Brief
Find each line of the entries with the string "spatial", please, and copy it.

========================

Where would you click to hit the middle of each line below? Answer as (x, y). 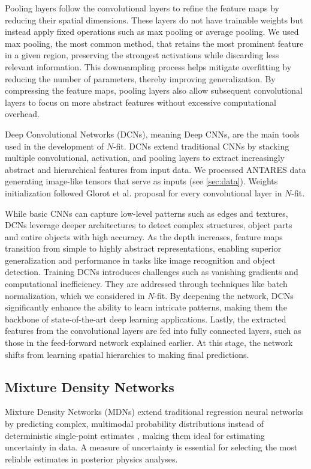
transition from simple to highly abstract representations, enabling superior (143, 248)
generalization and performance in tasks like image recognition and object (140, 260)
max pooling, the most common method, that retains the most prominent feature (154, 43)
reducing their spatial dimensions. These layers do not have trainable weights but (154, 20)
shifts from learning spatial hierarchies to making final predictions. (127, 354)
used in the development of (54, 146)
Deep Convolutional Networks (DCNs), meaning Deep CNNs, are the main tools (152, 134)
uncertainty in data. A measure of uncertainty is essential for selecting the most (151, 447)
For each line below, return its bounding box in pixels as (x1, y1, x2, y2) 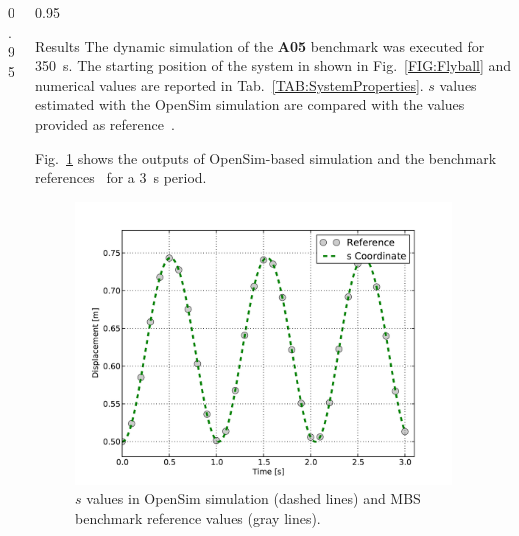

========================

Reply to the exercise
reducing their spatial dimensions. These layers do not have trainable weights but (154, 20)
shifts from learning spatial hierarchies to making final predictions. (127, 354)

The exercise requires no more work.